Featured Image Credit: Twitter, John Elway
After a lengthy interview on Tuesday and a dinner at John Elway’s restaurant in Cherry Creek, Vance Joseph returned to UC Health Training Center on Wednesday morning and officially accepted the job as the 16th head coach in Denver Broncos history.
Elway announced the news on Twitter himself:
Excited to announce Vance Joseph as head coach of the Denver Broncos! pic.twitter.com/m87uUn9KXs
— John Elway (@johnelway) January 11, 2017
Joseph, a graduate of the University of Colorado, played two years professionally as a defensive back for the Colts (1995) and Jets (’96) before eventually returning to his alma mater to pursue a coaching career.
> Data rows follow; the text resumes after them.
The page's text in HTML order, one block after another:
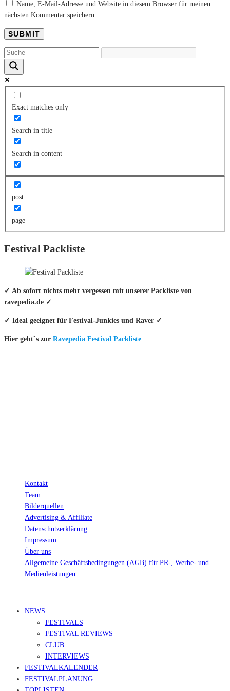
Name, E-Mail-Adresse und Website in diesem Browser für meinen
nächsten Kommentar speichern.
Exact matches only
Search in title
Search in content
post
page
Festival Packliste
✓ Ab sofort nichts mehr vergessen mit unserer Packliste von
ravepedia.de ✓
✓ Ideal geeignet für Festival-Junkies und Raver ✓
Hier geht`s zur Ravepedia Festival Packliste
Kontakt
Team
Bilderquellen
Advertising & Affiliate
Datenschutzerklärung
Impressum
Über uns
Allgemeine Geschäftsbedingungen (AGB) für PR-, Werbe- und
Medienleistungen
NEWS
FESTIVALS
FESTIVAL REVIEWS
CLUB
INTERVIEWS
FESTIVALKALENDER
FESTIVALPLANUNG
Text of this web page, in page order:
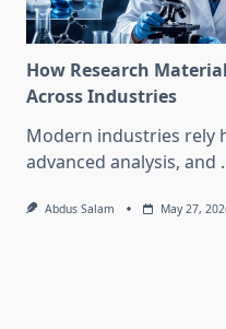
How Research
Across Industries
Modern industries rely
advanced analysis, and
Abdus Salam May 27,
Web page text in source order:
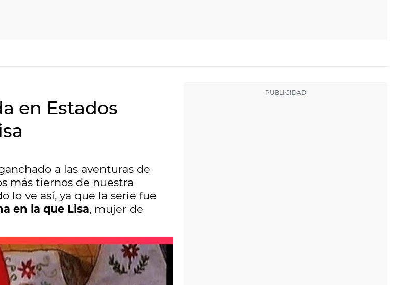
en Estados
a las aventuras de
más tiernos de nuestra
lo ve así, ya que la serie fue
en la que Lisa, mujer de
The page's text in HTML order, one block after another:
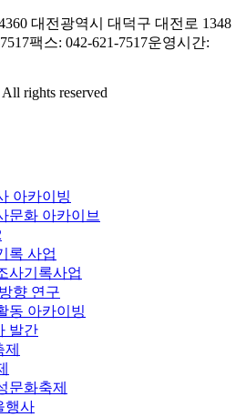
대전광역시 대덕구 대전로 1348
팩스: 042-621-7517운영시간:
rights reserved
아카이빙
문화 아카이브
록 사업
사기록사업
향 연구
동 아카이빙
발간
문화축제
행사
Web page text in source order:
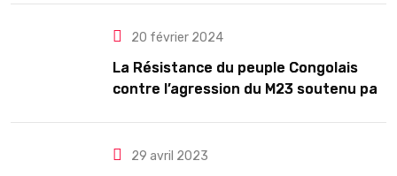
20 février 2024
La Résistance du peuple Congolais
contre l’agression du M23 soutenu par
29 avril 2023
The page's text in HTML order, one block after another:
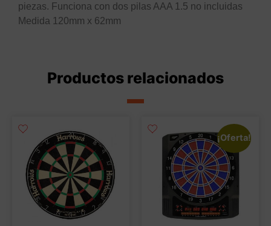
piezas. Funciona con dos pilas AAA 1.5 no incluidas
Medida 120mm x 62mm
Productos relacionados
¡Oferta!
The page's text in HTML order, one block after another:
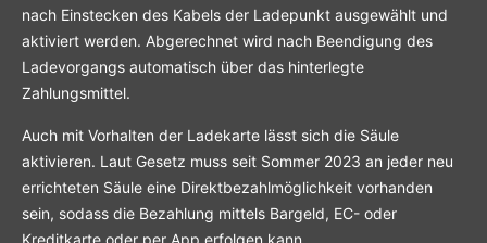
nach Einstecken des Kabels der Ladepunkt ausgewählt und
aktiviert werden. Abgerechnet wird nach Beendigung des
Ladevorgangs automatisch über das hinterlegte
Zahlungsmittel.
Auch mit Vorhalten der Ladekarte lässt sich die Säule
aktivieren. Laut Gesetz muss seit Sommer 2023 an jeder neu
errichteten Säule eine Direktbezahlmöglichkeit vorhanden
sein, sodass die Bezahlung mittels Bargeld, EC- oder
Kreditkarte oder per App erfolgen kann.
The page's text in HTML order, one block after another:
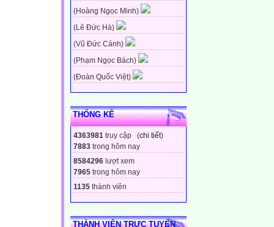
(Hoàng Ngọc Minh)
(Lê Đức Hà)
(Vũ Đức Cảnh)
(Phạm Ngọc Bách)
(Đoàn Quốc Việt)
THỐNG KÊ
4363981 truy cập (chi tiết)
7883 trong hôm nay
8584296 lượt xem
7965 trong hôm nay
1135 thành viên
THÀNH VIÊN TRỰC TUYẾN
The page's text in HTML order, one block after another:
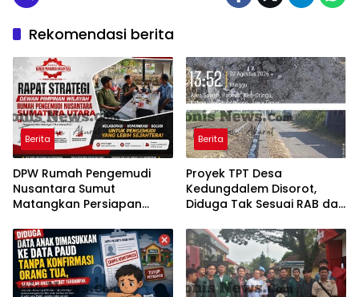
Rekomendasi berita
Berita
DPW Rumah Pengemudi
Nusantara Sumut
Matangkan Persiapan
dan Rakerwil
Berita
Proyek TPT Desa
Kedungdalem Disorot,
Diduga Tak Sesuai RAB dan
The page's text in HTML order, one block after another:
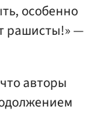
особенно
рашисты!» —
авторы
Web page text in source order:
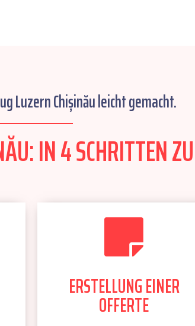
Luzern Chișinău leicht gemacht.
IN 4 SCHRITTEN
ERSTELLUNG EINER
OFFERTE

Joseph, 44, was a graduate assistant with the Buffaloes from 1999-2001 before leaving Colorado for a brief stint with the University of Wyoming as defensive backs coach. He returned to Colorado for two years, 2002-03, and coached one year at Bowling Green before entering the NFL ranks.
He logged six years with the San Francisco 49ers, a team he had scheduled to interview with for a head coaching position prior to accepting the Denver job, his longest tenure in any coaching position in his career.
Gary Kubiak, whom Joseph replaces in Denver, hired him as defensive backs coach in Houston in 2011 where he remained until wholesale change was made as part of Kubiak’s ouster. Joseph landed on his feet in Cincinnati, where he orchestrated one of the top defensive secondaries in football in 2014 and 2015.
Joseph nearly came to Denver in 2015 when Kubiak returned to Denver as head coach, but the Bengals blocked Joseph from interviewing for Denver’s vacant defensive coordinator position at the time. He would eventually earn that title with Miami in 2016.
Since 2011, Joseph’s teams have only missed the playoffs once – the 2013 Texans. And although his defense ranked 29th in the league and 18th in points allowed in 2016, he was part of a Miami coaching staff that engineered a 10-6 season and Wild Card berth despite getting off to a 1-4 start with their only win coming against Cleveland.
Joseph replaces Kubiak after just two years on the job. Kubiak’s Broncos won 24 games in those two years, including Super Bowl 50 – the franchise’s third world championship. Kubiak stepped down because of health concerns following his second hospitalization in three years.
With the hiring of Joseph, Denver is now on its fifth head coach in eight years. Josh McDaniels was let go after eight games of the 2010 season, making way for interim head coach Eric Studesville, the team’s first African-Amercian head coach. Studesville remained on the staff in 2011 as running backs coach, but was not offered the full-time head coaching position. He remains with the team to this day. John Fox was John Elway’s first hire as a head coach, leading Denver to division titles in each of his four seasons and an AFC Championship in 2013. Kubiak replaced fox in 2015 and went on to win the Super Bowl in his first season as head coach in Denver. The Broncos finished 9-7 and out of the playoffs in 2016 before Kubiak retired.
The fifteen previous coaches in Denver, in order are: Frank Filchock (1960-61), Jack Faulkner (1962-64), Mac Speedie (1964-66), Ray Malavasi (1966), Lou Saban (1967-71), Jerry Smith (1971), John Ralston (1972-76), Red Miller (1977-80), Dan Reeves (1981-92), Wade Phillips (1993-94), Mike Shanahan (1995-2008), Josh McDaniels (2008-10), Eric Studesville (2010), John Fox (2011-14) and Gary Kubiak (2015-16).